> TASK PROMPT
Output the lines of the records exactly, from the first through the one containing "一旦引入多个组件，以上的代码就会出现多份，带来严重的影响 (16, 136, 239, 147)". Omit all pictures.

[Records from a dataset]
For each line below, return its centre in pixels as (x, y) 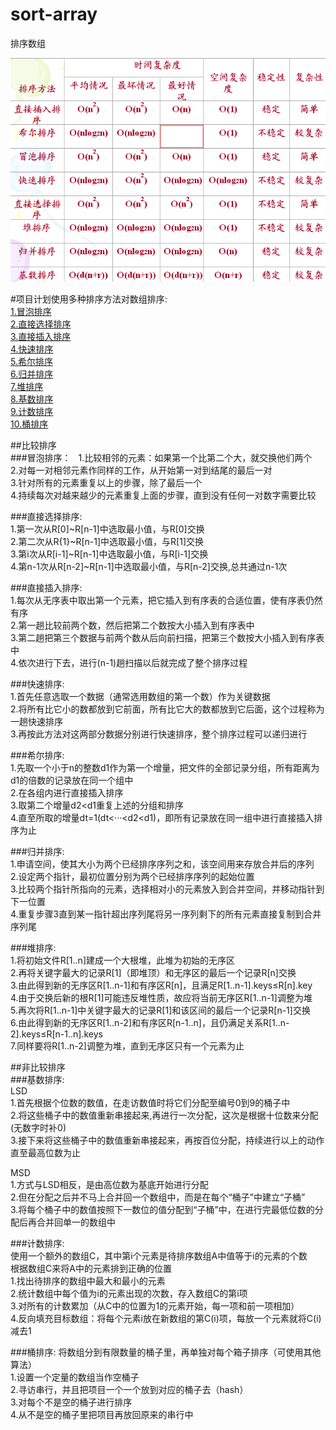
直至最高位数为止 (45, 1152)
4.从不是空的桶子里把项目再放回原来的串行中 (102, 1414)
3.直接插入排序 (41, 336)
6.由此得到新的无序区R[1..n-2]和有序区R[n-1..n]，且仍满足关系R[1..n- (150, 1022)
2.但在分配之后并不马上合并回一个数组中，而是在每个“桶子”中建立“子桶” (158, 1197)
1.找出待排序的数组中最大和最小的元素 (88, 1280)
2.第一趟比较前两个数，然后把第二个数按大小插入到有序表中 (132, 625)
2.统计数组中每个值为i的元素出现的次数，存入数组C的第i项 (129, 1293)
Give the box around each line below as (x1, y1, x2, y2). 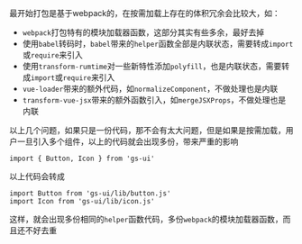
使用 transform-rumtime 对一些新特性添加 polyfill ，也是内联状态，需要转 (22, 61, 290, 71)
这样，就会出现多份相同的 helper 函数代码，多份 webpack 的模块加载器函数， (9, 214, 284, 224)
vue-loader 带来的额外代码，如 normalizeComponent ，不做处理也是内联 (22, 84, 279, 94)
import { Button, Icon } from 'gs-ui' (9, 154, 155, 163)
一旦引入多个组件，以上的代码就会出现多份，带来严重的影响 (16, 136, 239, 147)
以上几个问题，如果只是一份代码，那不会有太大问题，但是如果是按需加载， (9, 125, 286, 135)
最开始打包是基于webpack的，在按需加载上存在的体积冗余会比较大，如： (9, 8, 281, 18)
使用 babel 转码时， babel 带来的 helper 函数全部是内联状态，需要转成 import (22, 39, 294, 49)
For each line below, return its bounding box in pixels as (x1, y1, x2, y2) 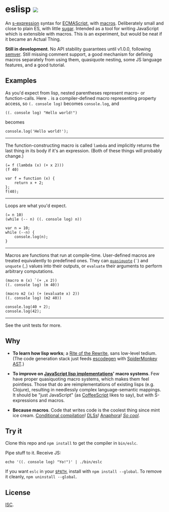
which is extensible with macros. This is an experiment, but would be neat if (5, 31, 162, 37)
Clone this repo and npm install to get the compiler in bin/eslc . (5, 440, 138, 446)
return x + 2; (14, 180, 44, 185)
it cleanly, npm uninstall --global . (5, 474, 77, 480)
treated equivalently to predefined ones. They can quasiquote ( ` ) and (5, 257, 148, 263)
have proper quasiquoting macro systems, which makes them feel (12, 376, 149, 382)
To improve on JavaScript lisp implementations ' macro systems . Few (12, 370, 159, 376)
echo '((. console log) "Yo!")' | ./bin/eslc (5, 460, 102, 465)
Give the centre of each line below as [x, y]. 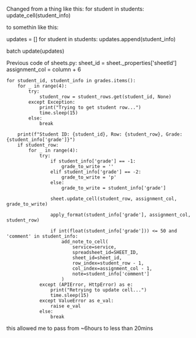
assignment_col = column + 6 [44, 69]
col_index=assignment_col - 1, [112, 269]
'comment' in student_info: [42, 236]
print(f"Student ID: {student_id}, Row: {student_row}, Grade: [100, 134]
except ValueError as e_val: [76, 301]
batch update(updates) [35, 51]
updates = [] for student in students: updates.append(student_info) [91, 39]
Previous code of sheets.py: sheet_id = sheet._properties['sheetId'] [92, 63]

> REPLY
For each line below, return its centre in pixels as (x, y) 
直至最高位数为止 (45, 1152)
4.从不是空的桶子里把项目再放回原来的串行中 (102, 1414)
3.直接插入排序 (41, 336)
6.由此得到新的无序区R[1..n-2]和有序区R[n-1..n]，且仍满足关系R[1..n- (150, 1022)
2.但在分配之后并不马上合并回一个数组中，而是在每个“桶子”中建立“子桶” (158, 1197)
1.找出待排序的数组中最大和最小的元素 (88, 1280)
2.第一趟比较前两个数，然后把第二个数按大小插入到有序表中 (132, 625)
2.统计数组中每个值为i的元素出现的次数，存入数组C的第i项 (129, 1293)
Give the box around each line below as (x1, y1, x2, y2). 
使用 transform-rumtime 对一些新特性添加 polyfill ，也是内联状态，需要转 (22, 61, 290, 71)
这样，就会出现多份相同的 helper 函数代码，多份 webpack 的模块加载器函数， (9, 214, 284, 224)
vue-loader 带来的额外代码，如 normalizeComponent ，不做处理也是内联 (22, 84, 279, 94)
import { Button, Icon } from 'gs-ui' (9, 154, 155, 163)
一旦引入多个组件，以上的代码就会出现多份，带来严重的影响 (16, 136, 239, 147)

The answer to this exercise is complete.